What you need to do: The records that follow are to be printed exactly, with no images.

*****

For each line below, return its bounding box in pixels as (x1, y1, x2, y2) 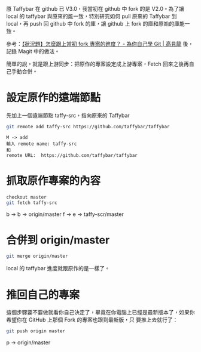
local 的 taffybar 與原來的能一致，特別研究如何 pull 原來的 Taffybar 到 (6, 13, 177, 20)
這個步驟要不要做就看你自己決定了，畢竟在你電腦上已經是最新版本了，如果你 (6, 309, 195, 316)
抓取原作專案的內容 (6, 174, 101, 187)
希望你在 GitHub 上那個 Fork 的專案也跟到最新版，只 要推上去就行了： (6, 316, 178, 323)
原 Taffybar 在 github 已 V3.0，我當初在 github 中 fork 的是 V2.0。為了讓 (6, 5, 184, 12)
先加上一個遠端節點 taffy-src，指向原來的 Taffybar (6, 112, 130, 119)
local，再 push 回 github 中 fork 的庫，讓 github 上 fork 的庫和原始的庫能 (6, 20, 185, 27)
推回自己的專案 (6, 288, 80, 301)

*****

Completed task:
For each line below, return its bounding box in pixels as (x1, y1, x2, y2) 
local 的 taffybar 與原來的能一致，特別研究如何 pull 原來的 Taffybar 到 (6, 13, 177, 20)
這個步驟要不要做就看你自己決定了，畢竟在你電腦上已經是最新版本了，如果你 (6, 309, 195, 316)
抓取原作專案的內容 (6, 174, 101, 187)
希望你在 GitHub 上那個 Fork 的專案也跟到最新版，只 要推上去就行了： (6, 316, 178, 323)
原 Taffybar 在 github 已 V3.0，我當初在 github 中 fork 的是 V2.0。為了讓 (6, 5, 184, 12)
先加上一個遠端節點 taffy-src，指向原來的 Taffybar (6, 112, 130, 119)
local，再 push 回 github 中 fork 的庫，讓 github 上 fork 的庫和原始的庫能 (6, 20, 185, 27)
推回自己的專案 (6, 288, 80, 301)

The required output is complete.